> [GIVEN ENTRIES]
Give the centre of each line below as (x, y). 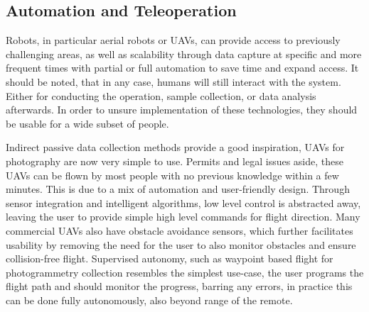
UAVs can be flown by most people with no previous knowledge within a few (172, 175)
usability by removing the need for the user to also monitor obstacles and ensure (181, 244)
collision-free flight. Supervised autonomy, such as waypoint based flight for (170, 258)
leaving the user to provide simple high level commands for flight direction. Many (183, 217)
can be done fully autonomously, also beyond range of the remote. (149, 300)
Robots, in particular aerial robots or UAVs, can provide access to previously (173, 40)
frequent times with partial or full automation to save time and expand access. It (182, 68)
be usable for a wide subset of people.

> [GOAL OF THE EXERCISE]
For the records above, state the number of lines that contain "user", and provide nothing further.

> [RESPONSE AREA]
2